⁴ Department of Neurology, National Children's Medical Center, Children's Hospital of Fudan University, Shanghai, China.
⁵ Department of Neurology, Children's Hospital of Xinjiang Uygur Autonomous Region, Xinjiang Hospital of Beijing Children's Hospital, Ürümqi, China.
⁶ Department of Pediatrics, The First Affiliated Hospital of Henan University of Chinese Medicine, Zhengzhou, China.
⁷ Department of Neurology, Hebei Children's Hospital, Shijiazhuang, China.
⁸ Department of Neurology, Wuhan Children's Hospital, Tongji Medical College, Huazhong University of Science and Technology, Wuhan, China.
⁹ Department of Pediatrics, Linyi People's Hospital, Linyi, China.
¹⁰ Department of Pediatrics, The Third Affiliated Hospital of Zhengzhou University, Zhengzhou, China.

Abstract

Objective: This study aimed to obtain a comprehensive understanding of the genetic and phenotypic aspects of GABRG2-related epilepsy and its prognosis and to explore the potential prospects for personalized medicine.

Methods: Through a multicenter collaboration in China, we analyzed the genotype-phenotype correlation and antiseizure medication (ASM) of patients with GABRG2-related epilepsy. The three-dimensional protein structure of the GABRG2 variant was modeled to predict the effect of GABRG2 missense variants using PyMOL 2.3 software.

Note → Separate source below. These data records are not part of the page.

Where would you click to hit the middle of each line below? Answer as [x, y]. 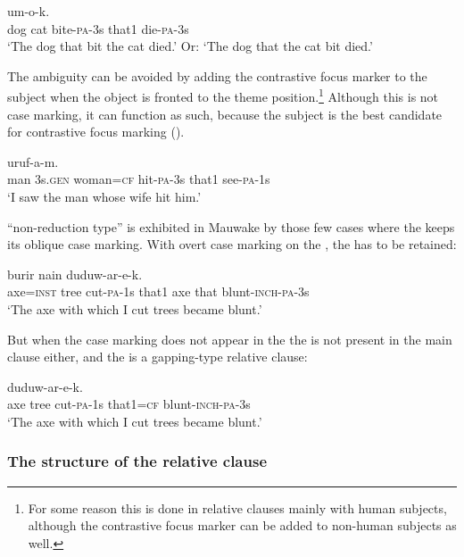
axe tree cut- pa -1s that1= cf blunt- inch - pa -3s [129, 404]
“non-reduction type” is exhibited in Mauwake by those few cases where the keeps [231, 226]
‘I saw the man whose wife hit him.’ [104, 196]
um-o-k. [29, 11]
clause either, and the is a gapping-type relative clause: [157, 357]
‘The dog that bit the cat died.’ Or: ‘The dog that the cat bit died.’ [190, 46]
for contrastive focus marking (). [96, 132]
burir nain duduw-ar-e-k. [75, 274]
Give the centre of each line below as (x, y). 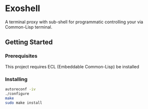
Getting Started (29, 42)
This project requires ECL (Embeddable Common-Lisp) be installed (72, 66)
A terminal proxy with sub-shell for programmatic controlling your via (74, 22)
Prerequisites (21, 56)
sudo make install (24, 103)
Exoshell (23, 8)
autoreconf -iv (20, 89)
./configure (17, 93)
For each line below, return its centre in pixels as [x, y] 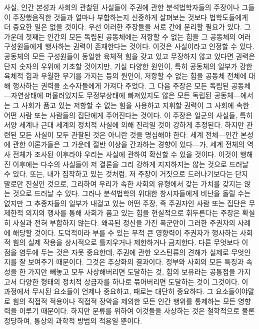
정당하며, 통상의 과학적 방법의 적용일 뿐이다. [73, 320]
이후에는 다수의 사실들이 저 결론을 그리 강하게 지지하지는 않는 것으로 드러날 [131, 164]
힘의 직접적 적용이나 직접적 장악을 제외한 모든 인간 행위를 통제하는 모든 [124, 301]
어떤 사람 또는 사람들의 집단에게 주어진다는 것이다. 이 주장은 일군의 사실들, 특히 [128, 115]
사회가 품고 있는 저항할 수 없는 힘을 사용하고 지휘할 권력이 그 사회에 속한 [135, 105]
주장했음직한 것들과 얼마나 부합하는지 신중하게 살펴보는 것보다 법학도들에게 [130, 17]
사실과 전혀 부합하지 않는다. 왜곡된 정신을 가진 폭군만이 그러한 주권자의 [124, 223]
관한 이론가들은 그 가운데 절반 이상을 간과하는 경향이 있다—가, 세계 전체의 [129, 144]
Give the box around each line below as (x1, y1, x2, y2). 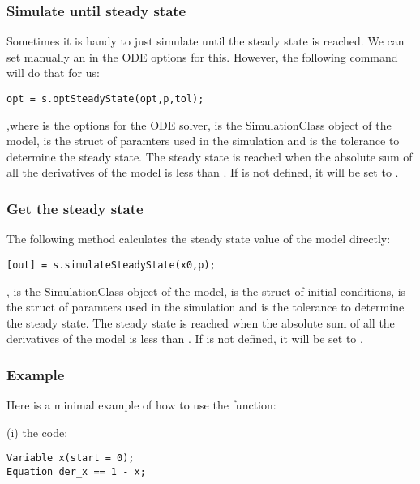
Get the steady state (6, 198, 144, 218)
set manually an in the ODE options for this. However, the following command (6, 48, 398, 65)
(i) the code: (6, 423, 68, 440)
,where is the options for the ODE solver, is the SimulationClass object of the (6, 116, 392, 133)
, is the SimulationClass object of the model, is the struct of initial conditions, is (6, 282, 406, 299)
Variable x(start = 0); (6, 452, 135, 465)
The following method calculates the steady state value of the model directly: (6, 230, 391, 247)
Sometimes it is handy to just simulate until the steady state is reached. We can (6, 32, 405, 49)
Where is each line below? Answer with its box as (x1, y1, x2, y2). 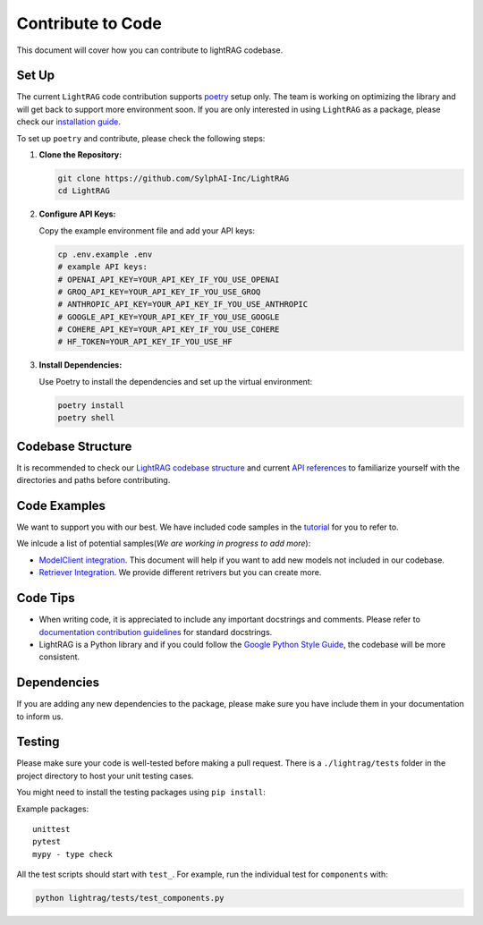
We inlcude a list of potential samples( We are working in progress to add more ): (16, 538, 311, 549)
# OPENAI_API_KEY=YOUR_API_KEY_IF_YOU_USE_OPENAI (57, 274, 280, 284)
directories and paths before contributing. (16, 475, 171, 486)
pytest (32, 836, 62, 847)
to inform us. (16, 711, 64, 722)
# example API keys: (57, 262, 148, 272)
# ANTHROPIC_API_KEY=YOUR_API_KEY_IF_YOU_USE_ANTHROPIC (57, 300, 309, 310)
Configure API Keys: (38, 208, 116, 219)
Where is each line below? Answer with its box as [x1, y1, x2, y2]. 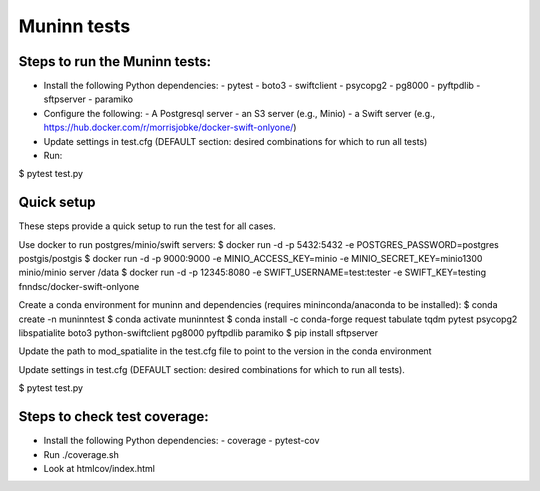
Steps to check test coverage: [18, 408, 209, 425]
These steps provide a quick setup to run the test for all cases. [18, 220, 277, 232]
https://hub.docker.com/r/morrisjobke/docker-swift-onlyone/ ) [43, 121, 297, 134]
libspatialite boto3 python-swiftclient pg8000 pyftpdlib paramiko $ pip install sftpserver [18, 327, 379, 339]
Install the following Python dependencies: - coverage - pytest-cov [43, 435, 320, 447]
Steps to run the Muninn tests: [18, 53, 212, 70]
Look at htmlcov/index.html [43, 462, 155, 474]
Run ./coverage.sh [43, 448, 120, 460]
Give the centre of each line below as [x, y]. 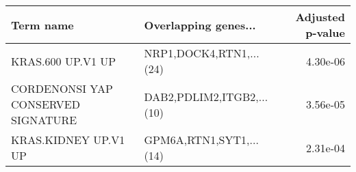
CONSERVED [46, 104]
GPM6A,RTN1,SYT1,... [201, 140]
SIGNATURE [44, 120]
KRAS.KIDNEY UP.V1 [68, 140]
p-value [325, 32]
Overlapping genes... [200, 25]
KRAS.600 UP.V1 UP [64, 61]
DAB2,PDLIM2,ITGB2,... [206, 96]
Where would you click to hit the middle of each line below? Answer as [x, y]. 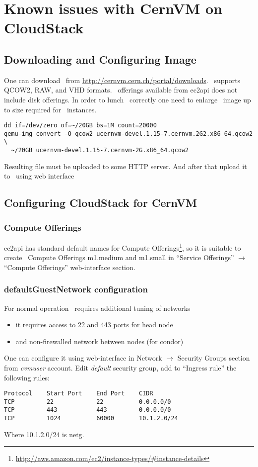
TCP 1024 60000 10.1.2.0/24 [91, 419]
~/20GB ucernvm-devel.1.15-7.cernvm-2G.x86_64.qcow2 [100, 150]
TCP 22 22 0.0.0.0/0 [88, 402]
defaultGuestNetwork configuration [76, 289]
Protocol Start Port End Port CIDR [79, 394]
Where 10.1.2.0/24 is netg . [44, 434]
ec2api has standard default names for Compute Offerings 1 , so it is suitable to [123, 247]
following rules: [27, 377]
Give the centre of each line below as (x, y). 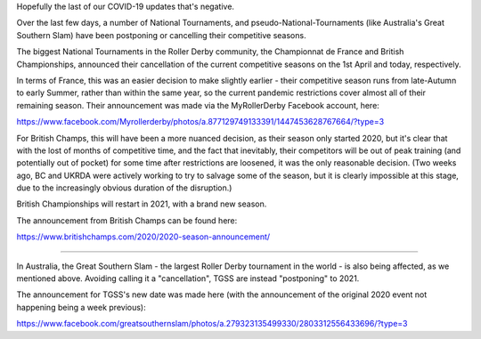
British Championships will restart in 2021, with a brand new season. (142, 204)
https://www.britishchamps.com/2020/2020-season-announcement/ (143, 237)
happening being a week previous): (81, 307)
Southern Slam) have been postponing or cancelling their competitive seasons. (161, 35)
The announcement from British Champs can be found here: (127, 220)
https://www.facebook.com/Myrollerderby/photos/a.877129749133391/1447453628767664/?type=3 (200, 122)
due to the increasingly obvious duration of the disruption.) (124, 188)
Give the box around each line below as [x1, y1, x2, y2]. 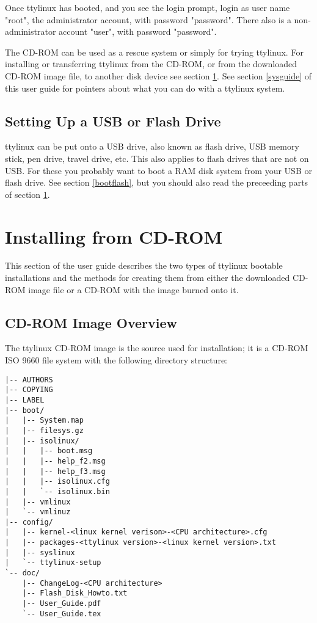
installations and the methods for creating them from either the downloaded [5, 271, 290, 284]
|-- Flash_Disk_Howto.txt [22, 589, 128, 598]
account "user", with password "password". [59, 25, 217, 38]
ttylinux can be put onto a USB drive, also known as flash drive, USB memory [5, 140, 299, 153]
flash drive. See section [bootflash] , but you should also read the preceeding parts [5, 176, 308, 189]
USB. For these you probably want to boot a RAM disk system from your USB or [5, 164, 312, 177]
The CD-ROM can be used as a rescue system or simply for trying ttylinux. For [5, 45, 304, 58]
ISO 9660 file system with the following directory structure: [5, 354, 227, 366]
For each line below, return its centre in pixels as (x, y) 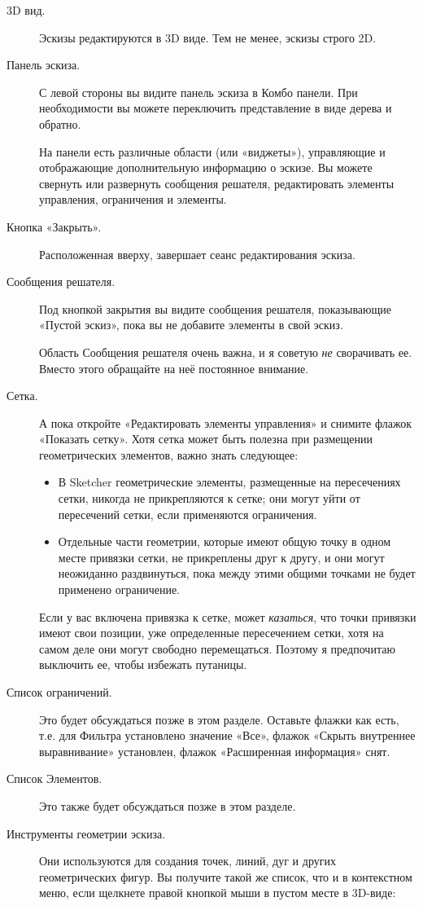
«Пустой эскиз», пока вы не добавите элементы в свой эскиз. (191, 325)
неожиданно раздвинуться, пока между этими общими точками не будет (237, 573)
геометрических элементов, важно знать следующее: (169, 454)
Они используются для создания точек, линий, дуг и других (188, 861)
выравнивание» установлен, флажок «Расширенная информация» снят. (215, 751)
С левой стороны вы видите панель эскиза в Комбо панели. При (198, 92)
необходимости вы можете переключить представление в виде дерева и (216, 108)
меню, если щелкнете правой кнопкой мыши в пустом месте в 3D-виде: (218, 893)
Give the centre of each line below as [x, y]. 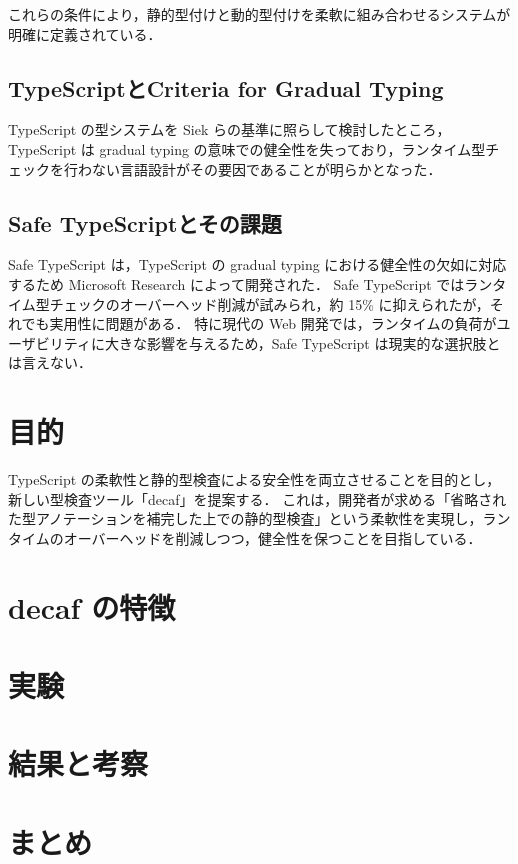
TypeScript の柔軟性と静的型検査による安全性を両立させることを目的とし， [254, 479]
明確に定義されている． [85, 33]
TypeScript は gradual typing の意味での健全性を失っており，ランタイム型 [247, 148]
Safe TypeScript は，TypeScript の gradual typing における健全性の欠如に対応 [257, 264]
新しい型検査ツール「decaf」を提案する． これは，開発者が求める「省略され [257, 498]
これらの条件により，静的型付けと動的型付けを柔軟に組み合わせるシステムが [259, 14]
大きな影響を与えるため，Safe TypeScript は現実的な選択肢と [302, 342]
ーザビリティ [49, 342]

Results: In 35 patients with GABRG2 variants, 22 variants were de novo, and 18 variants were novel. The seizure onset age was ranged from 2 days after birth to 34 months (median age: 9 months). The seizure onset age was less than 1 year old in 22 patients (22/35, 62.9%). Seizure types included focal seizures (68.6%), generalized tonic-clonic seizures (60%), myoclonic seizures (14.3%), and absence seizures (11.4%). Other clinical features included fever-sensitive seizures (91.4%), cluster seizures (57.1%), and developmental delay (45.7%). Neuroimaging was abnormal in 2 patients, including dysplasia of the frontotemporal cortex and delayed myelination of white matter. Twelve patients were diagnosed with febrile seizures plus, eleven with epilepsy and developmental delay, two with Dravet syndrome, two with developmental and epileptic encephalopathy, two with focal epilepsy, two with febrile seizures, and four with unclassified epilepsy. The proportions of patients with missense variants in the extracellular region and the transmembrane region exhibiting developmental delay were 40% and 63.2%, respectively. The last follow-up age ranged from 11 months to 17 years. Seizures were controlled in 71.4% of patients, and 92% of their seizures were controlled by valproate and/or levetiracetam.

Conclusion: The clinical features of GABRG2-related epilepsy included seizure onset, usually in infancy, and seizures were fever-sensitive. More than half of the patients had cluster seizures. Phenotypes of GABRG2-related epilepsy were ranged from mild febrile seizures to severe epileptic encephalopathies. Most patients with GABRG2 variants who experienced seizures had a good prognosis. Valproate and levetiracetam were effective treatments for most patients.

Keywords: GABRG2; epilepsy; fever-sensitive; infancy; prognosis.